- _Aim of the task_
Work out the number of lines below containing the word "inferences" and give nothing besides it.

[Data entries]
________

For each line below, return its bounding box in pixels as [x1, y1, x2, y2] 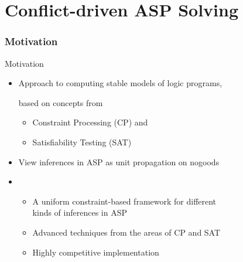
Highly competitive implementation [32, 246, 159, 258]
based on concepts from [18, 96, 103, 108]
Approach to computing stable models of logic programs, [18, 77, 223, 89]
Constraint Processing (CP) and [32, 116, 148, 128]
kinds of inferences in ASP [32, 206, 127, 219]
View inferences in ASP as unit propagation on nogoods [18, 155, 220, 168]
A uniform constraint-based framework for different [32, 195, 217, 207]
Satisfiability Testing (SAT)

________

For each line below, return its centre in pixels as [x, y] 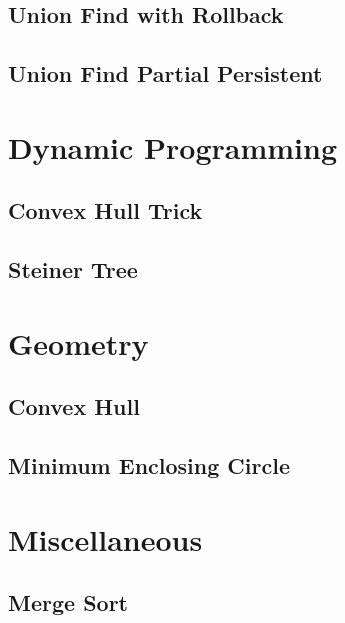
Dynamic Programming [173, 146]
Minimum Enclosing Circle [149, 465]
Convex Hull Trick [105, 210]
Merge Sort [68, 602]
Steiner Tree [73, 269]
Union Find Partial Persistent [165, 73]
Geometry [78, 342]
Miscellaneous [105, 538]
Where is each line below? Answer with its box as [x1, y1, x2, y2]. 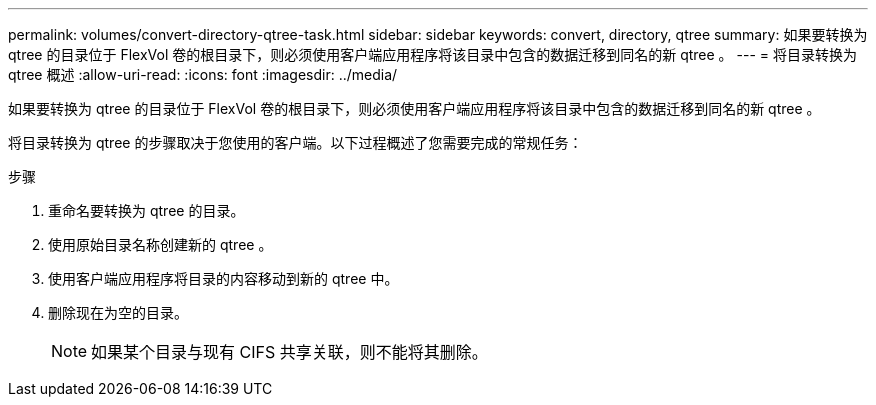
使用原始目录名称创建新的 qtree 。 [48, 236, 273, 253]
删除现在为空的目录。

________

- _Task answer_
2